TO DO - The copy you give must match the lines from the top of the data through the line containing "Document Control Number (154, 124, 275, 137)" exactly, and it must hold no pictures.

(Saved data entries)

□ □ □ □ □

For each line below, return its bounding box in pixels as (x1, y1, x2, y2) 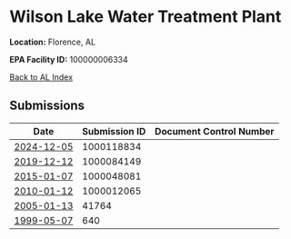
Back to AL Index (9, 71, 74, 83)
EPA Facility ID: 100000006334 (9, 54, 129, 65)
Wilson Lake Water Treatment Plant (9, 6, 282, 27)
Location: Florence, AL (9, 36, 96, 47)
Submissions (9, 98, 85, 114)
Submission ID (81, 124, 146, 137)
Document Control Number (154, 124, 275, 137)
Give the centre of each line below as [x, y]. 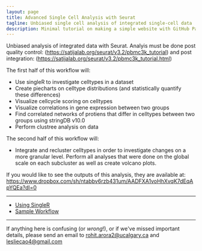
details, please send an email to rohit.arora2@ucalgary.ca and [83, 235]
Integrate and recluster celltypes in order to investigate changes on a [100, 150]
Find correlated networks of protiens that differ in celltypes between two [105, 114]
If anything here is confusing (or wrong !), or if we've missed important [93, 229]
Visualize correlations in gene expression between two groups [92, 108]
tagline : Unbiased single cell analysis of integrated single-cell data [99, 23]
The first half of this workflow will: [48, 71]
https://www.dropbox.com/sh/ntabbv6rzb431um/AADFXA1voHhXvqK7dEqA [100, 181]
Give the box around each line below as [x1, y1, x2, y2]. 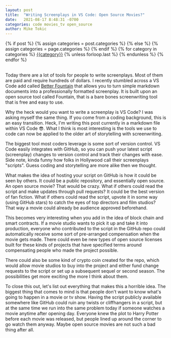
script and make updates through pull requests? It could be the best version [5, 188, 164, 195]
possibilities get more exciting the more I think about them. [5, 274, 129, 280]
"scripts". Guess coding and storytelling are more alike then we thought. [5, 162, 157, 168]
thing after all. [5, 327, 35, 333]
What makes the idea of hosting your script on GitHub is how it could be [5, 172, 157, 179]
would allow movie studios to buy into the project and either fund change [5, 262, 159, 269]
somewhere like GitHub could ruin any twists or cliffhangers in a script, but [5, 300, 162, 306]
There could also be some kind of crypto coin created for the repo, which [5, 257, 160, 263]
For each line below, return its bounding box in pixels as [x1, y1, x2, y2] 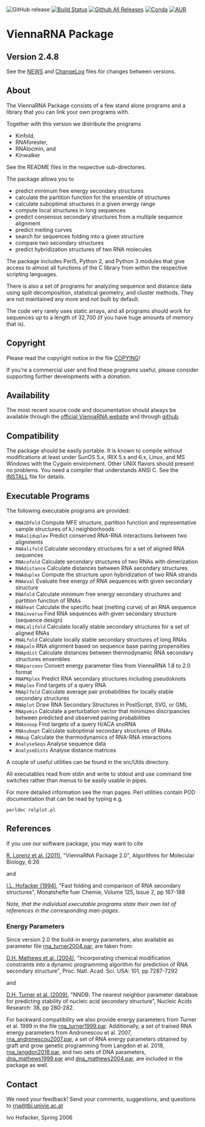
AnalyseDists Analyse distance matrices [15, 747, 117, 754]
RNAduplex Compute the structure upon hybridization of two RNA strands [15, 571, 198, 578]
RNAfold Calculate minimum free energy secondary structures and [15, 591, 181, 598]
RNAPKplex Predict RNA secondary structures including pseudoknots [15, 675, 186, 683]
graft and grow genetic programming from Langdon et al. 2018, [6, 1042, 165, 1049]
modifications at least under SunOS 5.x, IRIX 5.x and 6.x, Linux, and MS [6, 454, 185, 461]
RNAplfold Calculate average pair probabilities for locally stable [15, 688, 174, 695]
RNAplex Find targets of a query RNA [15, 681, 107, 689]
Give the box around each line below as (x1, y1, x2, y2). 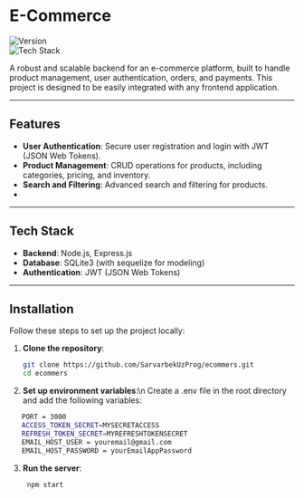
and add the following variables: (22, 395, 142, 406)
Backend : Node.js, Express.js (22, 247, 133, 258)
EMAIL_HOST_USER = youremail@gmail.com (21, 437, 172, 446)
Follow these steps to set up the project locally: (9, 325, 185, 336)
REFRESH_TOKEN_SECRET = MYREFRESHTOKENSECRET (21, 429, 188, 438)
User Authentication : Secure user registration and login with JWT (22, 140, 270, 151)
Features (9, 117, 61, 132)
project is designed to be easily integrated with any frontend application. (9, 81, 280, 92)
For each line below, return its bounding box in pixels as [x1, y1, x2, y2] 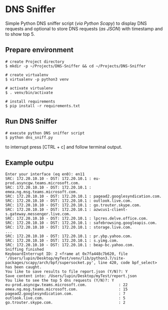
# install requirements [5, 99, 56, 104]
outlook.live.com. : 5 [5, 296, 125, 301]
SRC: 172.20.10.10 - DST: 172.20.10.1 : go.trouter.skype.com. [5, 203, 142, 208]
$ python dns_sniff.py [5, 135, 53, 140]
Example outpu [5, 158, 54, 167]
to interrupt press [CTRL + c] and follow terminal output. [5, 144, 122, 150]
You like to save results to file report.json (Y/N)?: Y [5, 269, 128, 274]
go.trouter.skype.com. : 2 [5, 300, 125, 305]
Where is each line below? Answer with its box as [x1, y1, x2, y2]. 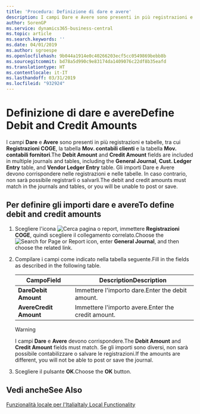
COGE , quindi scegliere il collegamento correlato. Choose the [14, 231, 164, 239]
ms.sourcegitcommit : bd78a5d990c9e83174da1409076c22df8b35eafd [6, 58, 167, 64]
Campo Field [26, 276, 61, 284]
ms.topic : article [6, 31, 52, 37]
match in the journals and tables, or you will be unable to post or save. [6, 183, 178, 190]
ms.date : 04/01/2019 [6, 42, 58, 48]
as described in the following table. [14, 262, 101, 269]
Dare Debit [17, 286, 48, 294]
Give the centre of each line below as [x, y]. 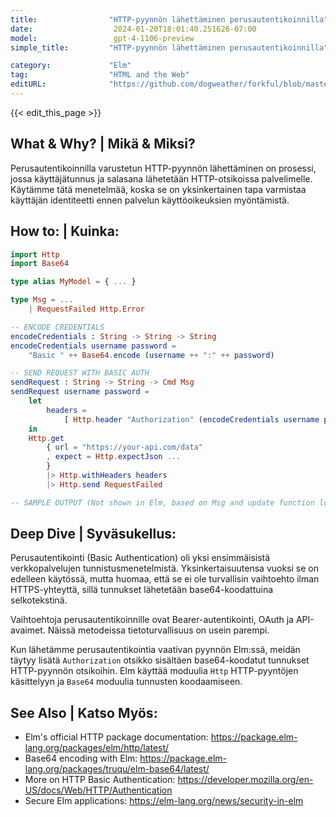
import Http [35, 254]
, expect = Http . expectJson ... [114, 457]
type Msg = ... [42, 300]
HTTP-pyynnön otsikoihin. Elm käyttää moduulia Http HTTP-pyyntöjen [154, 671]
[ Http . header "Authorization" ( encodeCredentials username [191, 419]
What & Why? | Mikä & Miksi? [103, 144]
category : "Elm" [71, 66]
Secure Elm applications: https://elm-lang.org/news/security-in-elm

□ □ □ □ □

RESPONSE TO THIS EXERCISE -
For each line below, return its bounding box in pixels as (x1, y1, x2, y2) 
Back to AL Index (9, 71, 74, 83)
EPA Facility ID: 100000006334 (9, 54, 129, 65)
Wilson Lake Water Treatment Plant (9, 6, 282, 27)
Location: Florence, AL (9, 36, 96, 47)
Submissions (9, 98, 85, 114)
Submission ID (81, 124, 146, 137)
Document Control Number (154, 124, 275, 137)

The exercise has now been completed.